EXERCISE:
Which lines of the data hold the word "will"? Copy all of them.

┄┄┄┄┄┄

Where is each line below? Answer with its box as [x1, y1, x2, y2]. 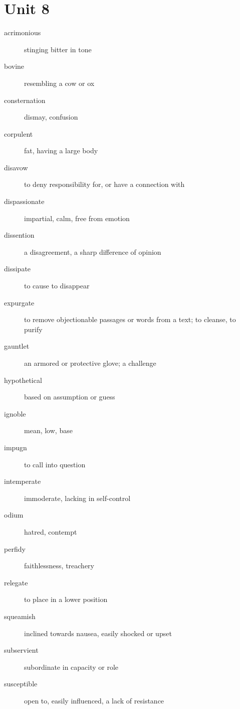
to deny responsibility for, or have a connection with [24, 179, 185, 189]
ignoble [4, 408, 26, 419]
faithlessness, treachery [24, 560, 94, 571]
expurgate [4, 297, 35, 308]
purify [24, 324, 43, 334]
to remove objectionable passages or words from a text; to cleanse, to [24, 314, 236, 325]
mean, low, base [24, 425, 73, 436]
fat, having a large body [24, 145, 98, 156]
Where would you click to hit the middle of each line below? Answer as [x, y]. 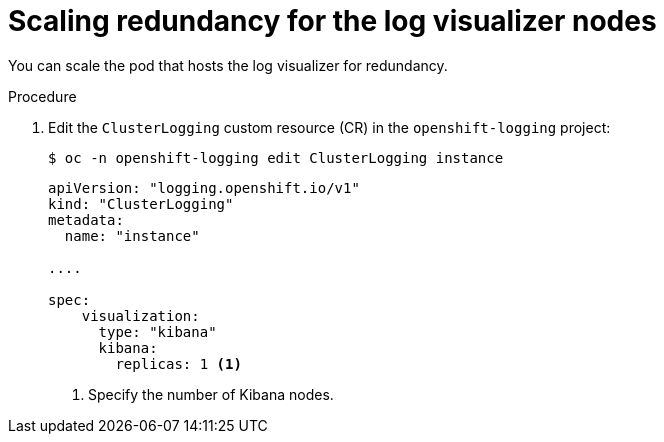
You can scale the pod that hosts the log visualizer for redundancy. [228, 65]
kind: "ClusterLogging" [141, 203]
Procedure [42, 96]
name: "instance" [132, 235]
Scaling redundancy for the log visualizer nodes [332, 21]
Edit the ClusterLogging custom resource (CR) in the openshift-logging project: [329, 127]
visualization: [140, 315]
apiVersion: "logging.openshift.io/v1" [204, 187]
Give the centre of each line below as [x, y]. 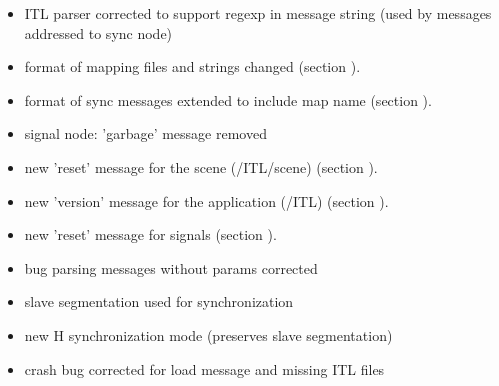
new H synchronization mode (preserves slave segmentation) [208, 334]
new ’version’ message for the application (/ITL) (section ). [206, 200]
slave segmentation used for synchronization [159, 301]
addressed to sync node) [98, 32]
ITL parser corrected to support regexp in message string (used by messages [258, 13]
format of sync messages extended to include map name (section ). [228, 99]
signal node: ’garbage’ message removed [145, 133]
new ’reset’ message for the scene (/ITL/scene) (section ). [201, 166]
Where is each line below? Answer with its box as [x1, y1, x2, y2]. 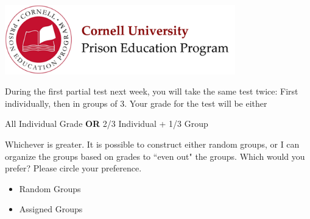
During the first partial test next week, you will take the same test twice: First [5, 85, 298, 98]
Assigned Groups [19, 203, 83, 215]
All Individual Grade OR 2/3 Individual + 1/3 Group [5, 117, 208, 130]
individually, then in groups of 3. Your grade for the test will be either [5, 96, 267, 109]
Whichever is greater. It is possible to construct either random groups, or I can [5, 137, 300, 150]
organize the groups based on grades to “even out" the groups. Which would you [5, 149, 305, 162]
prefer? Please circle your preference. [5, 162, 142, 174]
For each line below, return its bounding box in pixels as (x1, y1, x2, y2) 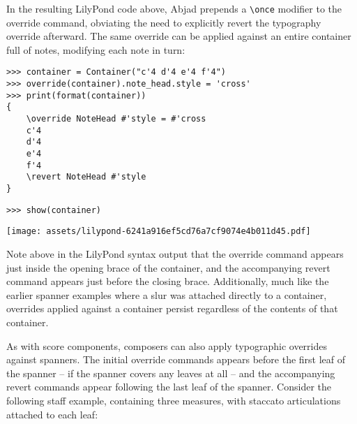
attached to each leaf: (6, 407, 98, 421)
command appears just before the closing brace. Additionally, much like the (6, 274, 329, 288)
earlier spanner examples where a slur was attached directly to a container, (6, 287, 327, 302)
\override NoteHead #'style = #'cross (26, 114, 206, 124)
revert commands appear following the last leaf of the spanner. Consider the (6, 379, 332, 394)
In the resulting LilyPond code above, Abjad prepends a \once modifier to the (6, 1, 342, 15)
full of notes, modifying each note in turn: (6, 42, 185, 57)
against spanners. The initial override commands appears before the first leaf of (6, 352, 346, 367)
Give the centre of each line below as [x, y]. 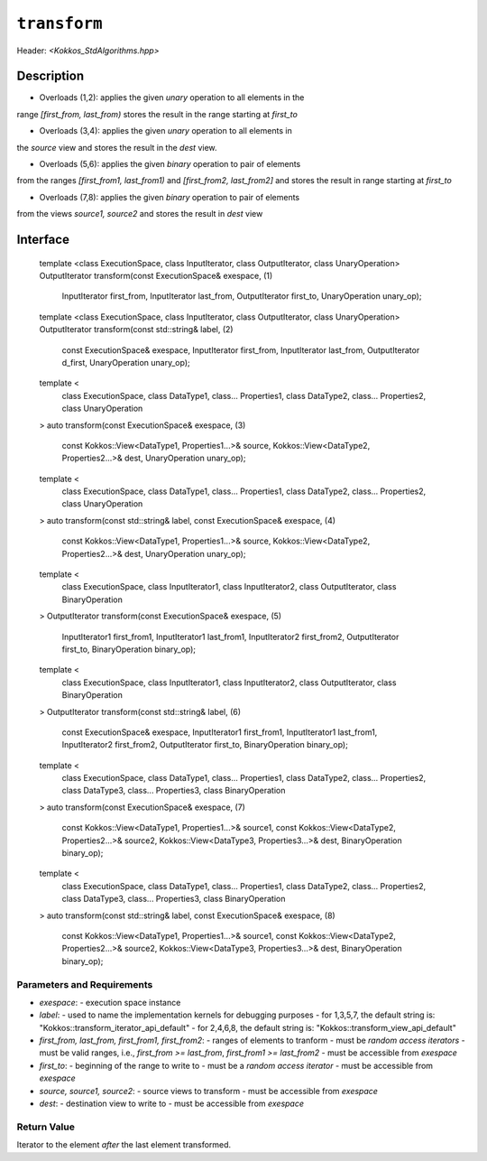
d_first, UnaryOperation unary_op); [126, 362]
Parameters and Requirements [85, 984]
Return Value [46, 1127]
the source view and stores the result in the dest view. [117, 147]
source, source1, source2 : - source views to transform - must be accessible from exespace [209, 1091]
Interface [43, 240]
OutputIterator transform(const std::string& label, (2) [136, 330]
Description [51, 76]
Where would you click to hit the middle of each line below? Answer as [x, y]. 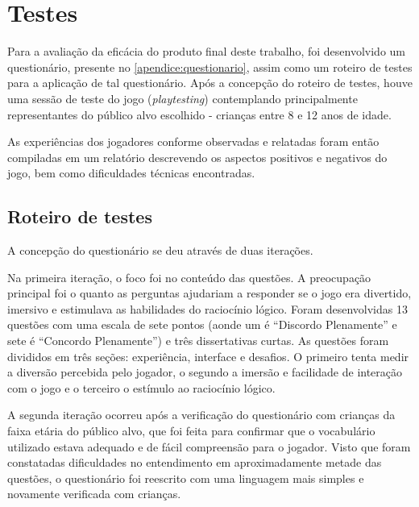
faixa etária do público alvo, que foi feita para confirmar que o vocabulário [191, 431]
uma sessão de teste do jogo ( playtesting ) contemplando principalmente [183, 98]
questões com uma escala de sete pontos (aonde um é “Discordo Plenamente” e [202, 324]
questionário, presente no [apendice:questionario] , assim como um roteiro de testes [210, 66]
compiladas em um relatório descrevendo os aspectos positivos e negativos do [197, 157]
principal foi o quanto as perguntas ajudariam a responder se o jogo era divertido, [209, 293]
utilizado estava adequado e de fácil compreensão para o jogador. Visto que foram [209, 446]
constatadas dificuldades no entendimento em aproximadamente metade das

┄┄┄┄┄┄

TASK ANSWER:
During the first partial test next week, you will take the same test twice: First [5, 85, 298, 98]
individually, then in groups of 3. Your grade for the test will be either [5, 96, 267, 109]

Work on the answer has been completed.